Apa yang bukan pejabat publik lantas tidak melakukannya? Ya, sama saja. Orang-orang swasta seperti saya juga rentan jatuh ke perilaku korup. Kalau tidak melakukan korupsi langsung, ya turut serta menyuburkannya. Rekanan-rekanan swasta yang hidup dari proyek ke proyek siap menyambar proyek apa saja yang ada di hadapan. Sembari mengurangi rasa bersalah dalam dada dengan pembelaan "yang penting saya tetap mengerjakan pekerjaannya dengan sebaik-baiknya." Pura-pura buta saja kalau ada uang negara yang digarong di depan mata.
Sudah lama sekali saya keluar dari dunia proyek karena menikah dan harus ikut suami. Banyak kesempatan terbuka untuk kembali ke dunia yang pada dasarnya saya senangi itu. Tapi selalunya saya didera keraguan tiap kali menimbang untuk kembali. Sudahlah, tempatku di sini. Begitu biasanya saya mengakhiri acara timbang-menimbang itu.
Mengikuti kasus skandal korupsi proyek bansos Menteri Juliari membuat saya berpikir, mungkin pernikahan itulah yang telah menyelamatkan saya dari hal-hal yang entah apa dan bagaimana tak dapat saya kendalikan di depan sana. Saya tidak tahu. Kata seorang tokoh sebelum jadi menteri, malaikat saja masuk ke dalam sistem di negeri ini jadi setan dia.
Seorang dosen saya bercerita, selama 25 tahun mengajar hanya sekali saja ia terlibat proyek pemerintah. Itu pun karena ada alasan-alasan personal yang membuatnya dengan agak terpaksa melakukan itu. Kebetulan sekali, tepat sehari sebelum kasus Juliari mencuat, ia menuliskan sebuah refleksi di dinding Facebook-nya:
Sejauh ini pilihan tersebut (pilihannya untuk fokus mengajar dan tidak mroyek) tidak menimbulkan konsekuensi yang gimana-gimana. Sebaliknya, jalan ninja ini sepertinya menyenangkan, menenangkan pikiran, dan membuka pintu mata hati sedikit demi sedikit, dari waktu ke waktu.

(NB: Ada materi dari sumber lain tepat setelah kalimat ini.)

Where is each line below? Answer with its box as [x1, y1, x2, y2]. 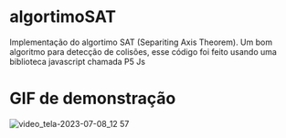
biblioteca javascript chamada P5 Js [9, 56, 146, 67]
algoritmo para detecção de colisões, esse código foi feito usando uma [9, 46, 277, 57]
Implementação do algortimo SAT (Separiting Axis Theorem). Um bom [9, 37, 272, 48]
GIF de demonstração [9, 89, 176, 109]
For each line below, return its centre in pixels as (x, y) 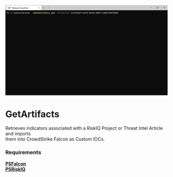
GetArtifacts (32, 114)
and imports (18, 134)
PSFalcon (16, 164)
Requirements (23, 152)
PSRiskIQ (15, 169)
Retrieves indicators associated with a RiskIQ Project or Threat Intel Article (84, 128)
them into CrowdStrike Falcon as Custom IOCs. (55, 139)
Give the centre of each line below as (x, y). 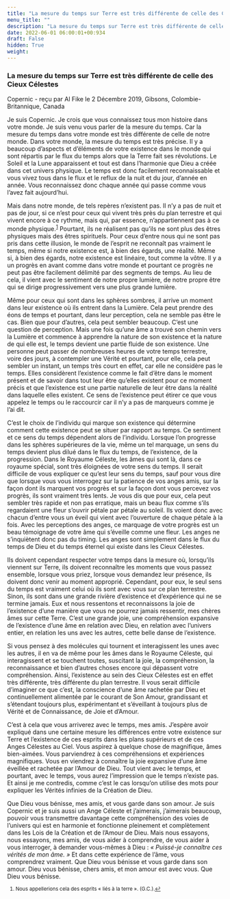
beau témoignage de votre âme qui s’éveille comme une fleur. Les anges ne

Saya tahu, tidak gimana-gimana yang ia maksud itu kira-kira, menghabiskan waktu yang sangat lama tinggal di rumah kontrakan karena tidak sanggup membeli rumah-tanah sendiri. Bertahan lama menggunakan mobil jurusan yang tanpa AC, yang usianya mungkin sudah seusia saya, ongkelan kacanya sudah dol, dan tentu saja tidak power steering, sebelum akhirnya bisa terbeli Avanza. Ini baru yang bisa saya lihat saja. Ya, memang tidak gimana-gimana juga sih.

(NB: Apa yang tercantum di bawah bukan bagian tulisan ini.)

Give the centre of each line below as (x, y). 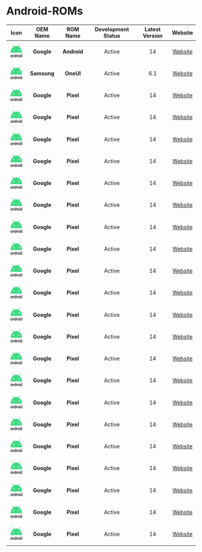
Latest (153, 30)
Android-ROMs (44, 11)
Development (112, 30)
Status (112, 36)
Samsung (42, 73)
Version (153, 36)
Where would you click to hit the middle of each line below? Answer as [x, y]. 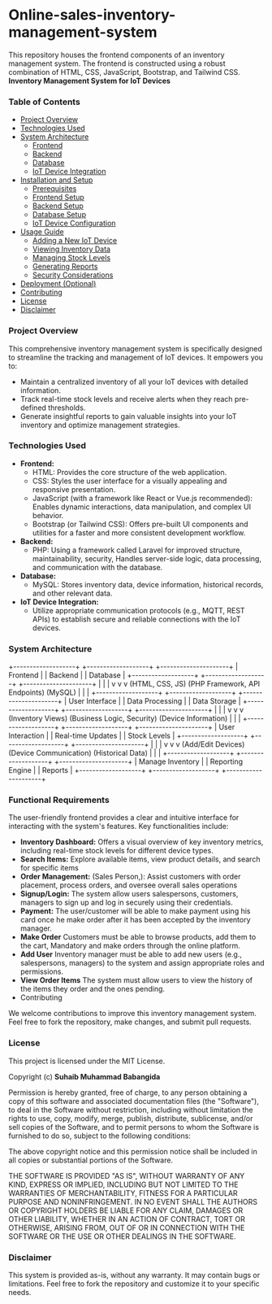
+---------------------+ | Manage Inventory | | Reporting [149, 761]
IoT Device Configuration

Ada orang-orang yang punya kesempatan untuk menguntungkan diri sendiri dari hal-hal yang sebenarnya sudah disepakati tidak benar berdasarkan standar moral. Bukan karena kehidupan sudah lebih mudah tanpa semua itu. Tapi karena etika dan moral yang jadi panglima. Kepada orang-orang seperti mereka saya menjura dan menaruh hormat setinggi-tingginya.

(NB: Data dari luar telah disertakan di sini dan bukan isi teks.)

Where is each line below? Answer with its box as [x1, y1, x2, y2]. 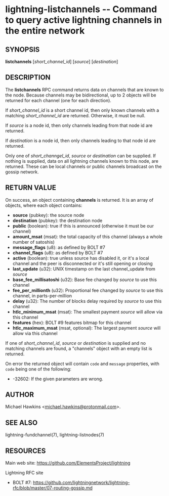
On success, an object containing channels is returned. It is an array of [5, 197, 154, 203]
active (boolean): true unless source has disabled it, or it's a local [12, 255, 149, 261]
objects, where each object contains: [5, 202, 82, 208]
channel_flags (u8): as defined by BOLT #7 [12, 249, 103, 256]
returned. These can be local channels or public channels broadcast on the [5, 163, 162, 169]
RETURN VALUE [5, 184, 57, 192]
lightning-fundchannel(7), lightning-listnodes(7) [5, 432, 105, 438]
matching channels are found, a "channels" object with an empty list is [5, 345, 152, 351]

Selebihnya, sembari kita menghujat para koruptor, sembari kita terus meneriakkan betapa merusaknya korupsi bagi cita-cita mewujudkan kesejahteraan sosial yang adil dan beradab, selayaknya kita terus menuntut diri untuk tidak melakukan hal-hal biadab. Sepertinya tidak akan gimana-gimana juga asal standar moral, bukan keinginan-keinginan yang jadi panglima.